Мы покинули покои роженицы вместе с моими служанками, начальницей которых стала принцесса де Ламбаль, моя любимая подруга, которую я назначила вместо мадам де Ноай. С каждым днем я все больше и больше привязывалась к моей дорогой Ламбаль и не представляла своей жизни без нее. Теперь я стала пользоваться услугами Жанны Луизы Генриэтты Жене, моей маленькой чтицы. Выйдя замуж за сына монсеньера Кампан, она стала мадам Кампан. Она была преданной и доброй, и я также не могла обойтись без нее. Однако по своему рангу она выполняла роль одной из моих доверенных служанок, а не близкой подруги, которая могла сопровождать меня на различные праздники и балы.

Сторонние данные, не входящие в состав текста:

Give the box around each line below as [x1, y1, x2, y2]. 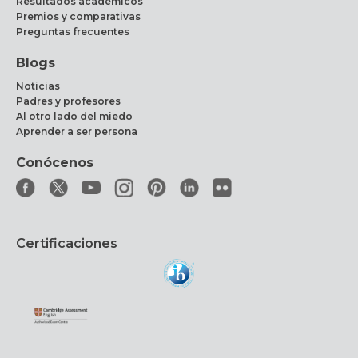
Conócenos [16, 154, 93, 170]
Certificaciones [16, 236, 117, 252]
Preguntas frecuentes [16, 25, 129, 38]
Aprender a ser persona [16, 125, 137, 137]
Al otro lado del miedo [16, 109, 133, 122]
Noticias [16, 79, 60, 92]
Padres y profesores [16, 94, 121, 107]
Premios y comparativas [16, 10, 141, 22]
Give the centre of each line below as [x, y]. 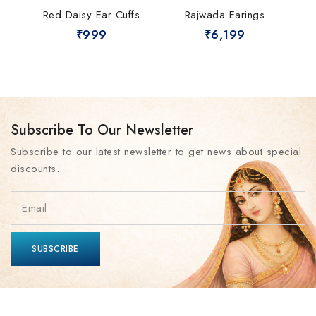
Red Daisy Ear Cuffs [91, 15]
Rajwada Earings [225, 15]
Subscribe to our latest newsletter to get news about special [156, 152]
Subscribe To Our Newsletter [102, 130]
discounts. [35, 169]
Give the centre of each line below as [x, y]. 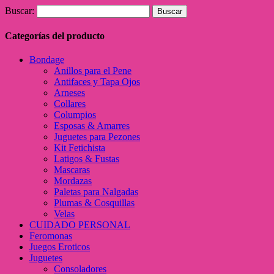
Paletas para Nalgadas [96, 192]
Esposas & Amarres [92, 126]
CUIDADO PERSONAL [80, 225]
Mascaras [72, 170]
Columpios [75, 115]
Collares [70, 104]
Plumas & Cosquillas [94, 203]
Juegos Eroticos [60, 247]
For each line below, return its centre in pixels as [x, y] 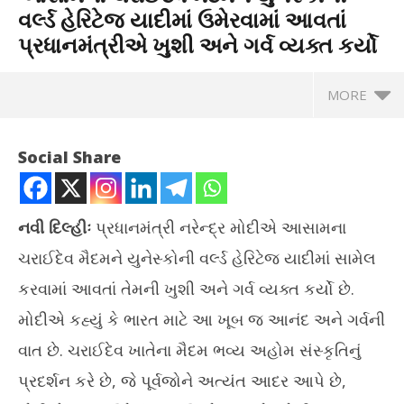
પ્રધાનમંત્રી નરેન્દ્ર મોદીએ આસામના [219, 227]
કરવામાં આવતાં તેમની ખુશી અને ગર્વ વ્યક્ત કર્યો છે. [186, 289]
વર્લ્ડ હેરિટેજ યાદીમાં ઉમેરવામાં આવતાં [182, 19]
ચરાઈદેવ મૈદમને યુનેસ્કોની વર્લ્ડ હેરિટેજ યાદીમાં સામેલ [197, 258]
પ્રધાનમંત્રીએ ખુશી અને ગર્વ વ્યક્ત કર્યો [197, 45]
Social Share [69, 157]
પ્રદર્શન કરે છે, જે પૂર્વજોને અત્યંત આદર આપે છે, [182, 381]
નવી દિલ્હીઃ [55, 227]
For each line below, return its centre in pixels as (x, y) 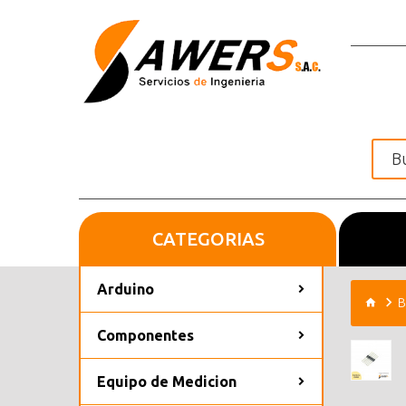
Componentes (145, 335)
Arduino (126, 289)
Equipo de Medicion (167, 381)
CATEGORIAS (208, 238)
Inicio (232, 239)
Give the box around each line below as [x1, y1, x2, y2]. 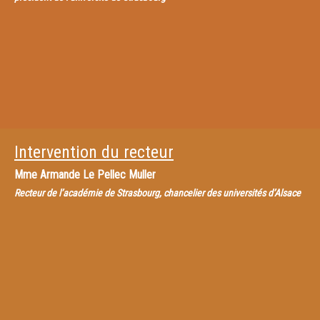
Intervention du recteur [14, 142, 174, 162]
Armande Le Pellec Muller [40, 168, 156, 181]
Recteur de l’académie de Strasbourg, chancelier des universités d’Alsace [14, 187, 301, 199]
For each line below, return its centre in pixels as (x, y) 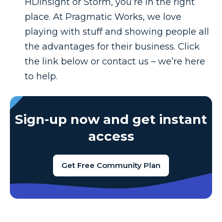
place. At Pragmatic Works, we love (103, 17)
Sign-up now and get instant (111, 120)
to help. (41, 77)
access (111, 137)
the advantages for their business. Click (112, 47)
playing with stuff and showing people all (117, 32)
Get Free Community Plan (111, 166)
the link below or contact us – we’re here (115, 62)
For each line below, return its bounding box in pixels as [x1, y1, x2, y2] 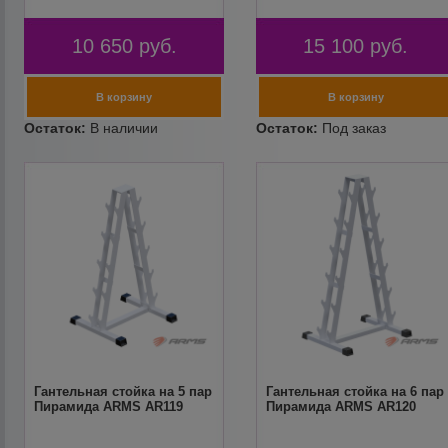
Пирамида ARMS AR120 [265, 399, 416, 414]
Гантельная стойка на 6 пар [265, 384, 444, 399]
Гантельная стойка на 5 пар [34, 384, 213, 399]
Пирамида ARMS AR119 [34, 399, 184, 414]
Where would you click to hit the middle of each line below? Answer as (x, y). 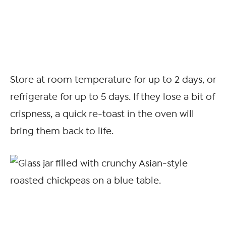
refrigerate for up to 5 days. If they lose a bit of (112, 97)
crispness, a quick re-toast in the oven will (102, 114)
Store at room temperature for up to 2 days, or (113, 80)
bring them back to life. (62, 131)
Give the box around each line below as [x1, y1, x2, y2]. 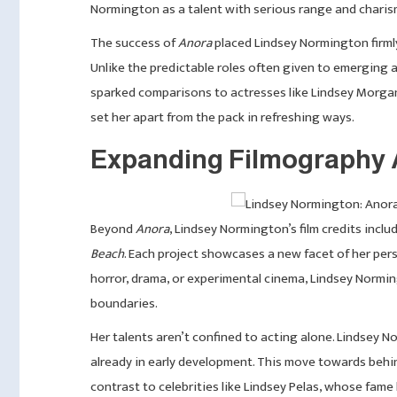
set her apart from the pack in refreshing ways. [90, 106, 354, 128]
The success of [90, 32, 178, 54]
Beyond [90, 218, 136, 240]
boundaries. [90, 292, 158, 315]
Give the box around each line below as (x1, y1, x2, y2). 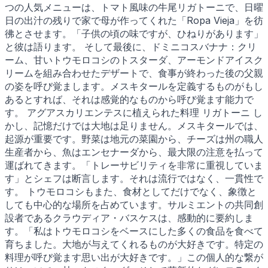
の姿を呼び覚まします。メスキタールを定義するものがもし (5, 80, 263, 92)
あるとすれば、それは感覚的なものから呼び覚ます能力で (5, 93, 254, 105)
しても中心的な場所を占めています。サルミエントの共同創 (5, 198, 263, 211)
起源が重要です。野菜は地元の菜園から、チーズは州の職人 (5, 132, 263, 145)
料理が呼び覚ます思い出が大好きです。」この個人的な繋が (5, 251, 263, 263)
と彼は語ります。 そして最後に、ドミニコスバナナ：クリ (5, 40, 257, 53)
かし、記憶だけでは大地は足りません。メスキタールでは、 (5, 119, 263, 132)
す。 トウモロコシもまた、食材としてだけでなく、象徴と (5, 185, 257, 197)
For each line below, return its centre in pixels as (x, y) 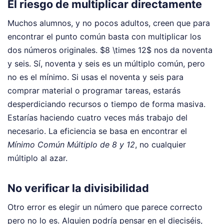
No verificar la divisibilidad (78, 188)
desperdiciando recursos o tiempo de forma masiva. (106, 104)
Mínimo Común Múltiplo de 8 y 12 (71, 145)
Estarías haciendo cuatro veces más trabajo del (97, 118)
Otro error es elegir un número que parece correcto (105, 207)
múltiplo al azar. (37, 158)
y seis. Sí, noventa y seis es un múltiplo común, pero (106, 64)
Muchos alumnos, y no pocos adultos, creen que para (109, 23)
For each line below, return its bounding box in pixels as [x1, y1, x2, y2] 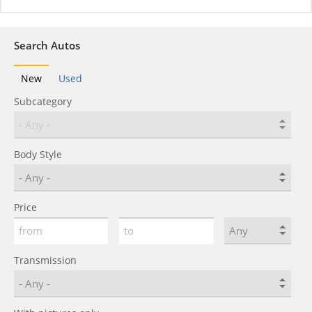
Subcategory [14, 95, 72, 108]
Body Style [14, 148, 62, 161]
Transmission [14, 253, 77, 267]
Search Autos [14, 38, 80, 52]
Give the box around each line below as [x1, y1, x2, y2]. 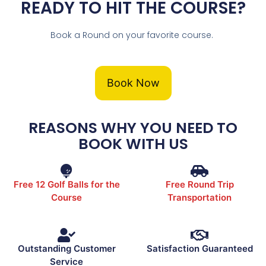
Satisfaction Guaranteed [146, 243, 253, 255]
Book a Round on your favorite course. [50, 29, 216, 42]
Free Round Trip [165, 179, 234, 191]
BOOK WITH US [78, 134, 188, 155]
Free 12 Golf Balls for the [13, 179, 120, 191]
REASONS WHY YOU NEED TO [28, 118, 237, 139]
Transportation [167, 192, 232, 204]
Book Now [106, 77, 160, 90]
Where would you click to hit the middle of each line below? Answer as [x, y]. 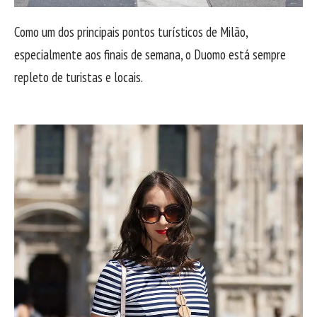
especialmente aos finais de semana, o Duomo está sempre [150, 54]
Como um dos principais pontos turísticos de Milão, [131, 32]
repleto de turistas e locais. [79, 77]

Когда мы проходили бесконечными дворцовыми переходами, нас встретила толпа женщин из «Чрева Парижа». Сложился обычай, когда публика присутствовала при рождении королевских отпрысков, однако это относилось только к королеве. При рождении членов королевской семьи меньшего ранга допускалось лишь присутствие ее членов, поэтому народу не разрешили пройти в спальню графини, он был во дворце.
Когда я шла с принцессой де Ламбаль и следовавшей за нами в нескольких шагах мадам Кампан в свои покои, я увидела, что все женщины из «Чрева Парижа» обернулись. Они смотрели на меня с откровенным любопытством, к которому я стала привыкать. Я старалась не отворачивать нос, почувствовав запах рыбы — передо мной, были торговки рыбой, которые более всех торговок Парижа были известны своей несдержанностью в выражениях. Они столпились вокруг меня, прикасаясь к моему платью и рукам. Последние особенно их восхищали: мои пальцы были длинными и изящными, кожа нежной и белой и, разумеется, все они были украшены моими любимыми бриллиантами.